The 1875 buildings, first used for water filtration and, later, power generation, closed in the mid-1970s, and since then developers have attempted to change the complex into office space, a hotel, a restaurant, apartments, a hydroelectric plant, and even a freshwater aquarium and teaching facility.

None was successful until a multifaceted partnership decided to restore the brick buildings into 35 rent-subsidized efficiency apartments for low-income adults who are at risk of homelessness.

Maine Preservation recently gave accolades to the group for its tireless work, Greg Paxton, Maine Preservation’s executive director, said on Monday.

“This particular project is one of the finest examples of collaboration that I’ve [ever] seen in historic preservation,” he said. “All of the partners worked on a very difficult project, with difficult legal issues to overcome. They persisted and persevered.”

Shaw House Development, the city of Bangor, Bangor Savings Bank, the Maine State Housing Authority, WBRC Architects and Engineers of Bangor, and Nickerson & O’Day, a Brewer contractor, were recognized for “Excellence in Residential Rehabilitation and Adaptive Use of Bangor Waterworks” by Maine Preservation.

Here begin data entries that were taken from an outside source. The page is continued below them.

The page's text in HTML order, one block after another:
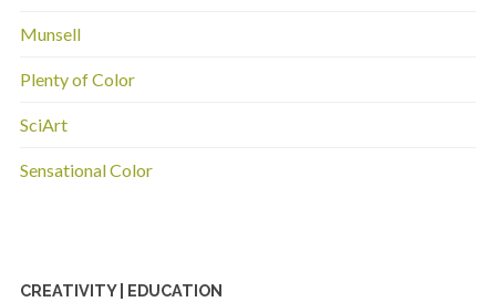
Munsell
Plenty of Color
SciArt
Sensational Color
CREATIVITY | EDUCATION
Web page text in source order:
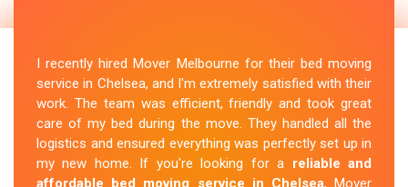
I recently hired Mover Melbourne for their bed moving
service in Chelsea, and I'm extremely satisfied with their
work. The team was efficient, friendly and took great
care of my bed during the move. They handled all the
logistics and ensured everything was perfectly set up in
my new home. If you're looking for a reliable and
affordable bed moving service in Chelsea, Mover
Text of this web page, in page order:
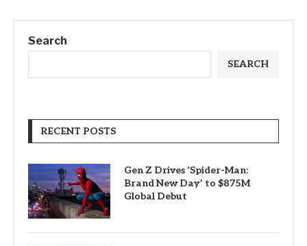
Search
SEARCH
RECENT POSTS
Gen Z Drives ‘Spider-Man:
Brand New Day’ to $875M
Global Debut

Bangor Waterworks was on the Maine Preservation most endangered list since 1999. Now it is listed as saved.

City officials were surprised to be named in the honors, said Dan Wellington, the city’s code enforcement officer.

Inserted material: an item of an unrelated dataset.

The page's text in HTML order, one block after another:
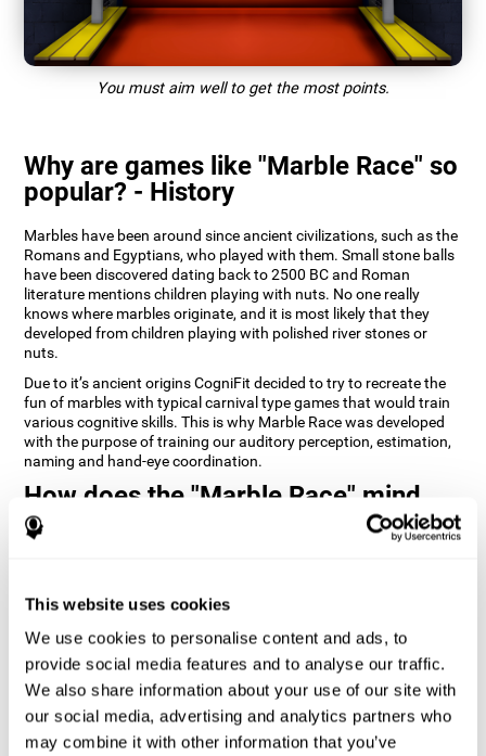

“It was a team effort that made the project work,” he said. “We got into quite a wrangle over the [railroad] right of way.”

The city invested around $1 million of the $6.5 million renovation to improve the roadway, add a traffic light at the exit, level the ground and create a pedestrian crossing at the railroad tracks, Wellington said.

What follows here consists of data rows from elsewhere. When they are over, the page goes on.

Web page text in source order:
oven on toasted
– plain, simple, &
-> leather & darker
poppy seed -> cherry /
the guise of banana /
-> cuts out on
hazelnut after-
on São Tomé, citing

Community Development Block Grant funds also were used, he said.

Karl Ward, Nickerson & O’Day’s president, said his company is proud of the work it did.

“It was quite an honor to us to get,” he said.

Work on the site continues with renovation of the old engineer’s home, located by the site’s exit, which was designed by renowned architect Wilfred E. Mansur, Wellington said. No decisions about what the building will be used for have been made, he said.

Without the six-facet partnership, the Waterworks project probably would have stayed on the endangered list, Paxton said.

“We felt that all had persevered and all were in it together,” he said. “And each participant deserved the award. It was a very deserving project considering the condition of the building and all the obstacles they had to overcome.”